TEA studies on bubble reactors show promise due to their ability to continuously remove solid carbon. The annualized CAPEX for the molten media method was reported to be 0.43–0.54 $ per kgH2 for production rates of 10–200 ktH2 per year, indicating a linear relationship between CAPEX and production rates.57,233,312,313 This contradicts industrial norms, where CAPEX share decreases with increased capacity, likely due to uncertainties in bubble reactor design and cost estimation.

Ni–Bi, identified as a high-activity molten media for methane pyrolysis,249 was commonly used in these studies, with OPEX ranging from 1.61–2.26 $ per kgH2. It was observed that the source of heat substantially influences the operational cost. For instance, Parkinson et al. demonstrated 2.18 and 1.76 $ per kgH2 for 200 and 100 ktH2 per year production capacity, respectively, since the latter design considered methane combustion instead of electricity for energy supply.312,313 The LCOH ranged from 1.83 to 2.76 $ per kgH2 while the lowest value was reported for the 100 ktH2 per year production rate with a $0.15 per kg carbon sale.57 Molten media type and metal loss rates are critical to process success.
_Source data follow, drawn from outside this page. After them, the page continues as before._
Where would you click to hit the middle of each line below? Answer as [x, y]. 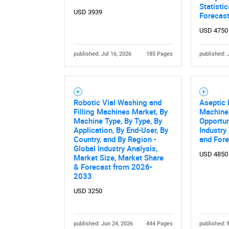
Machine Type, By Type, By [118, 120]
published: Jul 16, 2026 [102, 54]
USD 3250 [88, 191]
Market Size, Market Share [118, 157]
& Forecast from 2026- [113, 166]
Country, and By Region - [115, 139]
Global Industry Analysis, [115, 148]
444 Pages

Von Wald et al. showed 0.0001 wt% Ni–Bi contamination in solid carbon raised hydrogen costs by 334%. Angikath et al. demonstrated that using Ga and KCl–MnCl2 can reduce reactor costs by 61.3% and 23.8%, respectively, compared to Ni–Bi reactors.233 Future studies should explore alternative media, energy supply scenarios, and the impact of varying conversion rates to optimize the process.

The plasma method has also been explored in TEA studies. Kerscher et al. employed an electron beam plasma reactor requiring multiple electron beam accelerators, as the largest commercial units operate within the range of 250–560 kW,314,318 increasing CAPEX compared to other methods. However, they assumed 100% conversion and selectivity toward H2, resulting in omitting the PSA system in their design. While future advancements may reduce CAPEX for electron beam plasma reactors, the costs associated with PSA systems should still be considered.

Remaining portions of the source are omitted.